The education and healthcare investment firm, which operates schools and hospitals in the region, said on Sunday that it will “accelerate” investments this year.
The firm reported a full-year 2020 net profit of 10.1 million dirhams, down 83 percent from 60 million dirhams last year. Excluding one-off items, Amanat’s normalised net profit was down 32.5 percent year-on-year to 26.9 million dirhams.
Despite a net profit fall, the firm said it managed to deliver a “strong performance” last year, particularly during the fourth quarter.
“We continue to deliver on our strategic objectives to invest in high-yielding assets that are leading the transformation in the healthcare and education sectors delivering further value to our shareholders,” Al Shamsi said on Monday.
Amanat’s newly acquired asset had consolidated revenues worth $75.3 million in 2020, posting 28 percent in compound annual growth rate (CAGR) from 2017. It ended 2020 with a net cash position of $25.7 million.

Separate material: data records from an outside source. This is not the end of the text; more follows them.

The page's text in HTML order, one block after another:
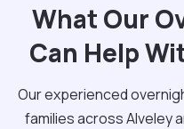
What Our
Can Help
Our experienced
families across Alveley
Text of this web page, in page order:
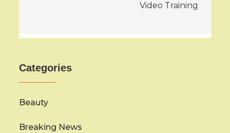
Video Training
Categories
Beauty
Breaking News
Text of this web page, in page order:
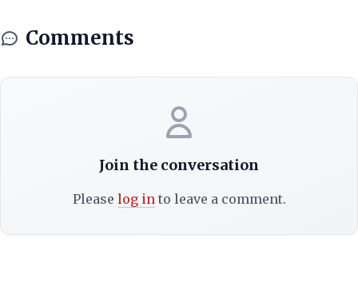
Comments
Join the conversation
Please log into leave a comment.
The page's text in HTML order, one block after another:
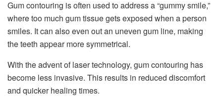
Gum contouring is often used to address a “gummy smile,”
where too much gum tissue gets exposed when a person
smiles. It can also even out an uneven gum line, making
the teeth appear more symmetrical.
With the advent of laser technology, gum contouring has
become less invasive. This results in reduced discomfort
and quicker healing times.
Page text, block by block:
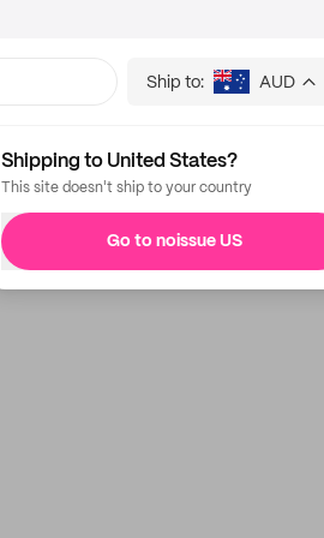
Ship to: AUD
Shipping to United States?
This site doesn't ship to your country
Go to noissue US
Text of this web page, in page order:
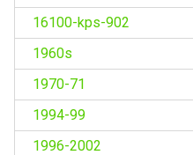
16100-kps-902
1960s
1970-71
1994-99
1996-2002
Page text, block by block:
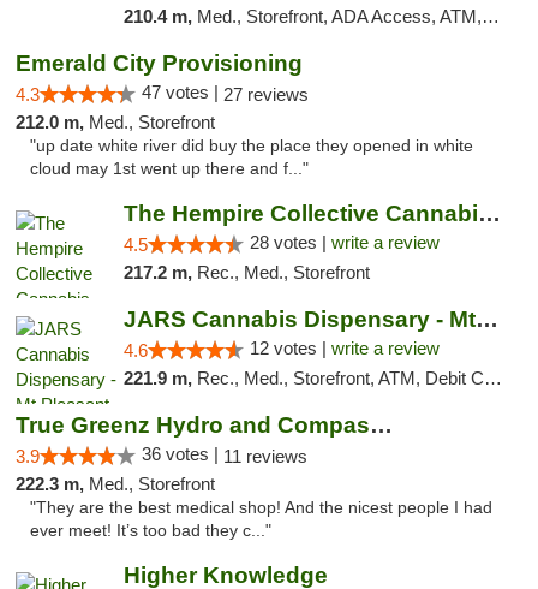
210.4 m, Med., Storefront, ADA Access, ATM, Debit Card, Pickup
Emerald City Provisioning
4.3 47 votes | 27 reviews
212.0 m, Med., Storefront
"up date white river did buy the place they opened in white
cloud may 1st went up there and f..."
The Hempire Collective Cannabis Dispensary
4.5 28 votes | write a review
217.2 m, Rec., Med., Storefront
JARS Cannabis Dispensary - Mt Pleasant
4.6 12 votes | write a review
221.9 m, Rec., Med., Storefront, ATM, Debit Card, Delivery, Pickup
True Greenz Hydro and Compassion
3.9 36 votes | 11 reviews
222.3 m, Med., Storefront
"They are the best medical shop! And the nicest people I had
ever meet! It’s too bad they c..."
Higher Knowledge
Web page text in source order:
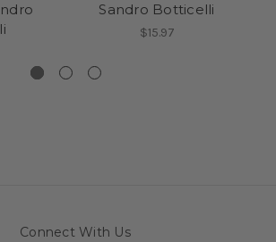
Sandro Botticelli
$15.97
Connect With Us
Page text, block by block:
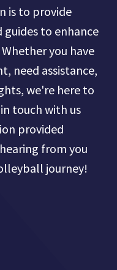
is to provide
guides to enhance
you have
need assistance,
we're here to
touch with us
provided
from you
journey!
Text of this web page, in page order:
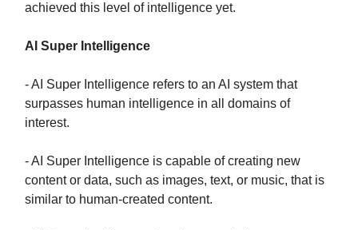
achieved this level of intelligence yet.
AI Super Intelligence
- AI Super Intelligence refers to an AI system that
surpasses human intelligence in all domains of
interest.
- AI Super Intelligence is capable of creating new
content or data, such as images, text, or music, that is
similar to human-created content.
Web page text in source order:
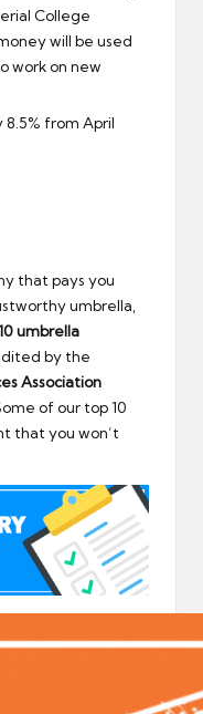
College
will be used
work on new
8.5% from April
that pays you
umbrella,
umbrella
by the
Association
of our top 10
that you won’t
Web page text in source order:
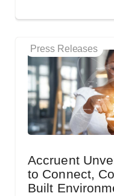
Press Releases
Accruent
to Connect,
Built
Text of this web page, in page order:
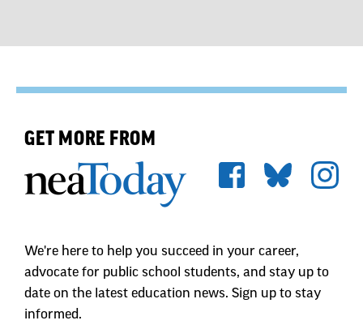
GET MORE FROM
We're here to help you succeed in your career,
advocate for public school students, and stay up to
date on the latest education news. Sign up to stay
informed.
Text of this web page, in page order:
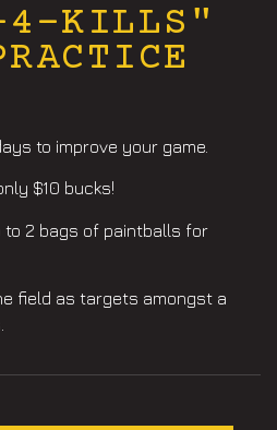
4-KILLS"
to improve your game.
$10 bucks!
to 2 bags of paintballs for
field as targets amongst a
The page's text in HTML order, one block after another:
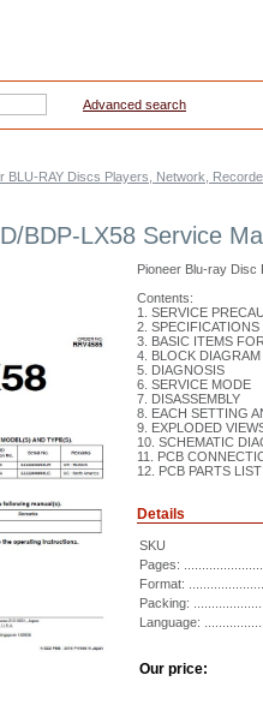
BLU-RAY Discs Players, Network,
BDP-LX58 Service
Pioneer Blu-ray Disc
Contents:
1. SERVICE
2. SPECIFICATIONS
3. BASIC ITEMS
4. BLOCK DIAGRAM
5. DIAGNOSIS
6. SERVICE MODE
7. DISASSEMBLY
8. EACH SETTING
9. EXPLODED
10. SCHEMATIC
11. PCB
12. PCB PARTS LIST
Details
SKU
Pages:
Format:
Packing:
Language:
Our price:
Advanced search
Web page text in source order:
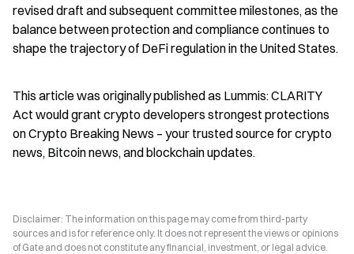
revised draft and subsequent committee milestones, as the
balance between protection and compliance continues to
shape the trajectory of DeFi regulation in the United States.
This article was originally published as Lummis: CLARITY
Act would grant crypto developers strongest protections
on Crypto Breaking News – your trusted source for crypto
news, Bitcoin news, and blockchain updates.
Disclaimer: The information on this page may come from third-party
sources and is for reference only. It does not represent the views or opinions
of Gate and does not constitute any financial, investment, or legal advice.
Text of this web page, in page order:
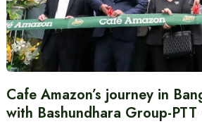
Cafe Amazon’s journey in
with Bashundhara Group-PTT
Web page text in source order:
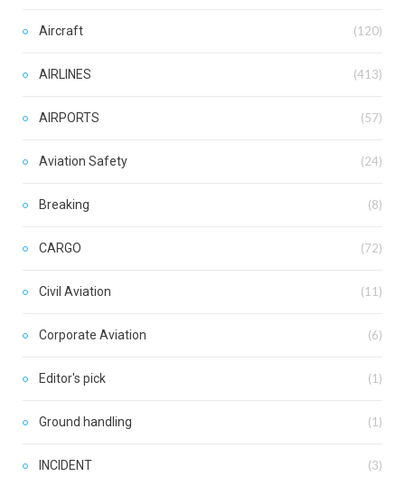
Aircraft (120)
AIRLINES (413)
AIRPORTS (57)
Aviation Safety (24)
Breaking (8)
CARGO (72)
Civil Aviation (11)
Corporate Aviation (6)
Editor's pick (1)
Ground handling (1)
INCIDENT (3)

According to Howard Podolsky, group chief executive officer of CMRC, the acquisition has come at a “pivotal time”.
“We have pioneered the successful roll-out of PAC (post-acute care and rehabilitation) in the region, having established multiple facilities with over 250 beds across the UAE and KSA,” Podolsky said.
(Writing by Cleofe Maceda; editing by Seban Scaria)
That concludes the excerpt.